• TASK INSTRUCTIONS: From the line containing "vez que as sessões" through the last line, print the records exactly and nothing else.

• DATA SUPPLIED:
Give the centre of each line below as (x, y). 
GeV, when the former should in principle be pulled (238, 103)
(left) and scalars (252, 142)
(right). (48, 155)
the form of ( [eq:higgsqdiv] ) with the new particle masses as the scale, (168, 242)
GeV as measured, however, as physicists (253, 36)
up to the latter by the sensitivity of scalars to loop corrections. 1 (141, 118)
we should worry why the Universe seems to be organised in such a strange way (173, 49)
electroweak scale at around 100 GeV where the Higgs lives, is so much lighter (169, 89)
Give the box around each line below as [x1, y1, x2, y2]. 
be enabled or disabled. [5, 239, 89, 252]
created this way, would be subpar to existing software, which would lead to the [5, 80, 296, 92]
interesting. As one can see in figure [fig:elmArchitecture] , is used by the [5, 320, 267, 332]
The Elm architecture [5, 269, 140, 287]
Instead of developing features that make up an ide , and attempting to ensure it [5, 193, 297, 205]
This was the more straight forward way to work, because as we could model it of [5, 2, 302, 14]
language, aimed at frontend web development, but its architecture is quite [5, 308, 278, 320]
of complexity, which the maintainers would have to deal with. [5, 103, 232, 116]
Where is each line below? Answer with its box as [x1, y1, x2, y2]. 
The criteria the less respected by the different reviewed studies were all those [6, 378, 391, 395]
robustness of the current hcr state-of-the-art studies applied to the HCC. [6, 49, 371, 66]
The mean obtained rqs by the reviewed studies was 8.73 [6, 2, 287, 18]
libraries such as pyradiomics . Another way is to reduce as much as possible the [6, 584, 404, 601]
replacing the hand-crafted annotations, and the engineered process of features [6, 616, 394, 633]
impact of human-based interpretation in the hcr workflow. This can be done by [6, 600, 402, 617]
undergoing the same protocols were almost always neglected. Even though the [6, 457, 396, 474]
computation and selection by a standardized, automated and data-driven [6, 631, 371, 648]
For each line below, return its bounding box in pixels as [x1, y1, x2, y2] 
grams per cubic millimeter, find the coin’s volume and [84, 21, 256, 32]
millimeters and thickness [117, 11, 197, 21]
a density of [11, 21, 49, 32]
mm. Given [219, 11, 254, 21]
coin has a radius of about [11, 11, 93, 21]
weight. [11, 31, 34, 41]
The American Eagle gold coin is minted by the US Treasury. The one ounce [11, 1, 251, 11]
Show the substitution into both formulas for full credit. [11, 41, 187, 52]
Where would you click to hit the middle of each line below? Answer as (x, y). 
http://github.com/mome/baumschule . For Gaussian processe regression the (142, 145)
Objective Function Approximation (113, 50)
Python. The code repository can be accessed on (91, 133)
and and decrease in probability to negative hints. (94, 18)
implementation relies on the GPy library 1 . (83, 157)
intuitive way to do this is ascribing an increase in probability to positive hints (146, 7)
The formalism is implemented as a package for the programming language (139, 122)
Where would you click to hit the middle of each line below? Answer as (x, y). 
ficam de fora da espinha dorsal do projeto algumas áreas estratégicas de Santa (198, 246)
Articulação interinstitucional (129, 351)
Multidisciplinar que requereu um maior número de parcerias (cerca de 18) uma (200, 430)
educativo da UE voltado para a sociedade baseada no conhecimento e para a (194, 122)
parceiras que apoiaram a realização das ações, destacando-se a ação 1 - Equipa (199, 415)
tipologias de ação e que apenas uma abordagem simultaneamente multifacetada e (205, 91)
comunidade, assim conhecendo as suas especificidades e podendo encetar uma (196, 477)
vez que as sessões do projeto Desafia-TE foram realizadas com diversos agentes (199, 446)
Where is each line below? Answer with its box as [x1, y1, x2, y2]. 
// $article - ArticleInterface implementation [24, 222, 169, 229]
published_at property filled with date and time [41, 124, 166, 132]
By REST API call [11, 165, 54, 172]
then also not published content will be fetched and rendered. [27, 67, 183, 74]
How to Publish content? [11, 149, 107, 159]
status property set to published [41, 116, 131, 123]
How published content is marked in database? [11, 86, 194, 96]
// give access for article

• EXERCISE RESULT:
vez que as sessões do projeto Desafia-TE foram realizadas com diversos agentes (199, 446)
Where is each line below? Answer with its box as [x1, y1, x2, y2]. 
// $article - ArticleInterface implementation [24, 222, 169, 229]
published_at property filled with date and time [41, 124, 166, 132]
By REST API call [11, 165, 54, 172]
then also not published content will be fetched and rendered. [27, 67, 183, 74]
How to Publish content? [11, 149, 107, 159]
status property set to published [41, 116, 131, 123]
How published content is marked in database? [11, 86, 194, 96]
// give access for article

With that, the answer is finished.